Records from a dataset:
--------

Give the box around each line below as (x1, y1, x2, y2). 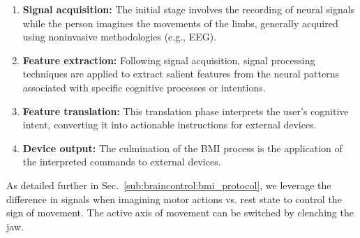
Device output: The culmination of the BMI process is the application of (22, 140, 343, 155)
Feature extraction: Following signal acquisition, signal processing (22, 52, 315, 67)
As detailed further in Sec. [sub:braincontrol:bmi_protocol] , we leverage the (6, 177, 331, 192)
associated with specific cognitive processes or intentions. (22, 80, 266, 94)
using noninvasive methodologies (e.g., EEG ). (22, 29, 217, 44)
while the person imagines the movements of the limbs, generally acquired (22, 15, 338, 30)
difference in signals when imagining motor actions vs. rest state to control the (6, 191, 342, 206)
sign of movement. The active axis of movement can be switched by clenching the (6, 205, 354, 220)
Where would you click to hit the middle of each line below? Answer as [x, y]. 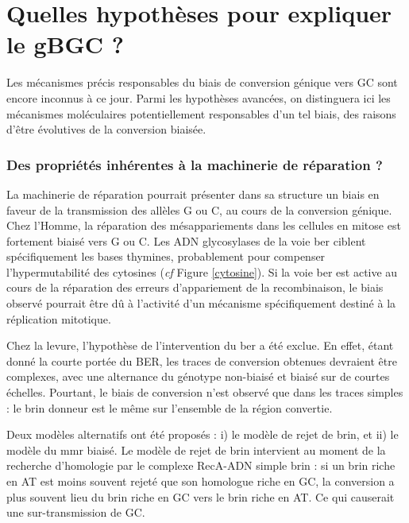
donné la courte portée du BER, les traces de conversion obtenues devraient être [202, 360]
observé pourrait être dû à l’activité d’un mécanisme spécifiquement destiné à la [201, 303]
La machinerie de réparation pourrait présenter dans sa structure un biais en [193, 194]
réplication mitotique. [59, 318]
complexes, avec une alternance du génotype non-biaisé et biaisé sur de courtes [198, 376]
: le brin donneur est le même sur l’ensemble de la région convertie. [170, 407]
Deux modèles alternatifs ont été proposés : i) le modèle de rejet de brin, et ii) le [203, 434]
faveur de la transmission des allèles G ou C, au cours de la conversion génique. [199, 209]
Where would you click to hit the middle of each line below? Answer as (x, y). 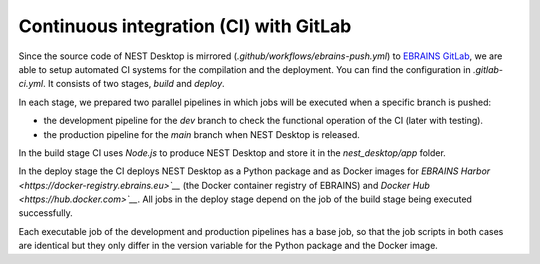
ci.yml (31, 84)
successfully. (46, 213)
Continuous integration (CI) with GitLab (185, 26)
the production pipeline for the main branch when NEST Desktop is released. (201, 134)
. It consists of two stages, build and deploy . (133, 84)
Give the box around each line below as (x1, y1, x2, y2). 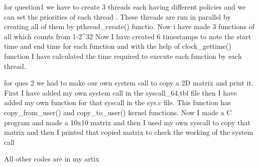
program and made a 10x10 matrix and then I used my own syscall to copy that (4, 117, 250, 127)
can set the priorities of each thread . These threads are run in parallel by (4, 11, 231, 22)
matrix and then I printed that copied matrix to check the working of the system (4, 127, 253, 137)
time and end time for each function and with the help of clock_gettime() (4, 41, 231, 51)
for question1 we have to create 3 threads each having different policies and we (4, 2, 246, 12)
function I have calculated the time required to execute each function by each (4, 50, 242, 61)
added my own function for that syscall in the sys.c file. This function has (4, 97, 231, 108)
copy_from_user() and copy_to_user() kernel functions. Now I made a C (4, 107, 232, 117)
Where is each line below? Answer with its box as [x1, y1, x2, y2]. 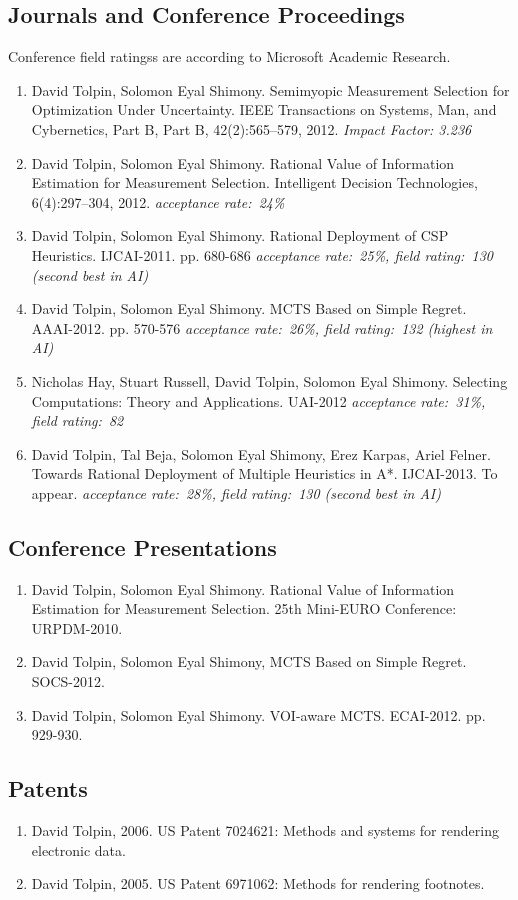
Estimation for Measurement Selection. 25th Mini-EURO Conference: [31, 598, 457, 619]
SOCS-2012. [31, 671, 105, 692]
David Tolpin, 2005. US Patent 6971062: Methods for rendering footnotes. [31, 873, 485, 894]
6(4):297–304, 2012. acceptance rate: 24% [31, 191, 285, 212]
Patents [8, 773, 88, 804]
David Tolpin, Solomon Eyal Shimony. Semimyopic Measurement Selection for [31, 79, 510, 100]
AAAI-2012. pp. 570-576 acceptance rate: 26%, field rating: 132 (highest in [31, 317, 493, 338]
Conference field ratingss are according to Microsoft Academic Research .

--------

Whenever a line of the data holds the string "rate", pick that line out.

6(4):297–304, 2012. acceptance rate: 24% [31, 191, 285, 212]
AAAI-2012. pp. 570-576 acceptance rate: 26%, field rating: 132 (highest in [31, 317, 493, 338]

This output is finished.